Here’s what’s also true: affinity groups can be coddling spaces, can be codifying spaces — we can come to believe that our collective story is the story of our “community,” and that, in the case of Write Whole, the story of sexual violence has a “woman’s” body; many of us also have specific ideas about what woman’s body means. Affinity groups are necessarily exclusionary, and require gate-keeping: who decides who fits with the identity we’re gathering around? We can begin to police the borders of “our” group, police who fits and who doesn’t, walling ourselves in. In our circling in, we are turning our backs to others. In our healing time, we are disallowing some questions, some experiences, some voices.
I have facilitated mixed-gender trauma survivors workshops and have been profoundly moved by the similarity of experience shared by the writers in the room, those gendered male, those gendered female, those with multiple and varying gender expressions. This was one of the important goals of the early erotic writing workshops as well: I wanted to gather folks together across identities and allow us to enter into more complicated conversations about sexuality and desire, to be able to discover the surprising places of similarity, of the affinity we might find with someone who, on the surface, appears completely different from us and with whom we assume we would have nothing in common — particularly around sex! This dismantling of society-driven stereotypes opens us to one another, opens us to the deeper complexity of our human experience, allows us to bear truer witness to one another and hold a more authentic community.

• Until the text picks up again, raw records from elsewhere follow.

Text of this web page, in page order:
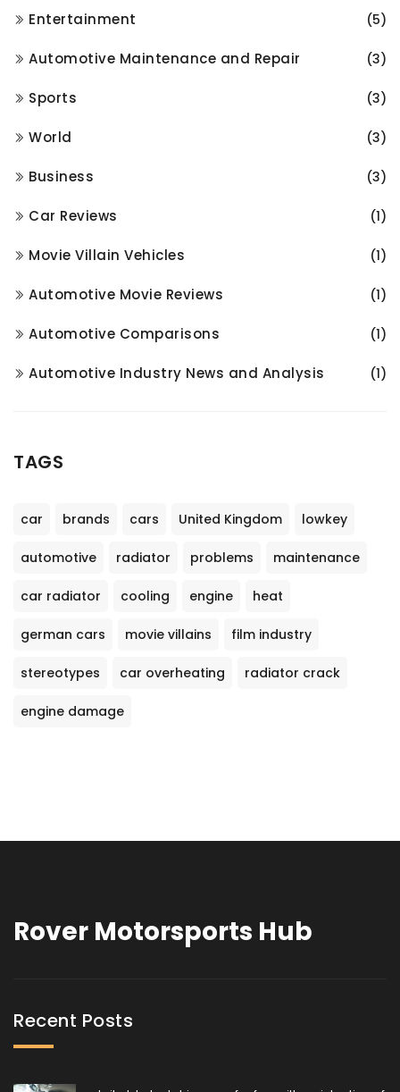
Entertainment (5)
Automotive Maintenance and Repair (3)
Sports (3)
World (3)
Business (3)
Car Reviews (1)
Movie Villain Vehicles (1)
Automotive Movie Reviews (1)
Automotive Comparisons (1)
Automotive Industry News and Analysis (1)
TAGS
car brands cars United Kingdom lowkey
automotive radiator problems maintenance
car radiator cooling engine heat
german cars movie villains film industry
stereotypes car overheating radiator crack
engine damage
Rover Motorsports Hub
Recent Posts
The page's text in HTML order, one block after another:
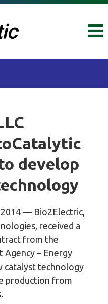
develop
— Bio2Electric,
received a
from the
Agency – Energy
catalyst technology
production from
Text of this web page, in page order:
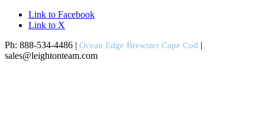
Link to Facebook
Link to X
Ph: 888-534-4486 | Ocean Edge Brewster Cape Cod |
sales@leightonteam.com

I believe that both affinity spaces and mixed-community spaces are necessary and powerful for each of us — and important, too, to notice if we are always or only drawn to one or the other. Do we, or our characters, only spend time with people “like us” or different from us?

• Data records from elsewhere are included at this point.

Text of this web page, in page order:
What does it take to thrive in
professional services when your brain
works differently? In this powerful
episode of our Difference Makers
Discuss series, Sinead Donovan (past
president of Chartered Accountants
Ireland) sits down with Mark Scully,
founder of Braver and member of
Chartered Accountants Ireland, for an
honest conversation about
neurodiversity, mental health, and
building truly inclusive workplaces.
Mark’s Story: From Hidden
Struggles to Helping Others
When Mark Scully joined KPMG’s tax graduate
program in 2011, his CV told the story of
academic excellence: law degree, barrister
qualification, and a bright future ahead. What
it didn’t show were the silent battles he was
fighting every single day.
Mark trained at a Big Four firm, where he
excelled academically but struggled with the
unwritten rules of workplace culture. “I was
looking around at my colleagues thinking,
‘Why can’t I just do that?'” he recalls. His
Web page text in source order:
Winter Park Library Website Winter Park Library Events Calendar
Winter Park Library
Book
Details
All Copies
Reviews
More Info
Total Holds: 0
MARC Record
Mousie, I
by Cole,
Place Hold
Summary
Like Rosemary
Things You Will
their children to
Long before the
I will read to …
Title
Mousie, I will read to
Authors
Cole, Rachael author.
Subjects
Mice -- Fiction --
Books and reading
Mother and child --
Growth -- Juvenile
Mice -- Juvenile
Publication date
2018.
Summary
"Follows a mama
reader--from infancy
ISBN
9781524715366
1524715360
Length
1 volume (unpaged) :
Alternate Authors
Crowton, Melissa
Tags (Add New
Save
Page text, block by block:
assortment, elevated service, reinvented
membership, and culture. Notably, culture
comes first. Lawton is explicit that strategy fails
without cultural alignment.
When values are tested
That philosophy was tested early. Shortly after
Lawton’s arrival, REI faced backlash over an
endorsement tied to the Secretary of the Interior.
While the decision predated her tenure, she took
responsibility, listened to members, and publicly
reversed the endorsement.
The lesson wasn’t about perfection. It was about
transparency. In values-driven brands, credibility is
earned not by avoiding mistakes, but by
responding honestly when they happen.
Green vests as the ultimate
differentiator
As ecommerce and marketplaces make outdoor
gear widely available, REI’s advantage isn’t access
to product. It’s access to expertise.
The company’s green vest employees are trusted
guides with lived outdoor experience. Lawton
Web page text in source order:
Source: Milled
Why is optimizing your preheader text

A thinking / prompt for today: Have you needed/used affinity space? For what aspect of yourself/-ves? During what time in your life? What was your experience in that/those communities? What got nurtured, and what got ignored? Give yourself ten or fifteen minutes to dive into this today, and follow your writing wherever it seems to want you to go.
Thank you for your tenderness with all your different selves today, with those parts that find community and those parts that haven’t yet. Thank you for your whole and necessary words.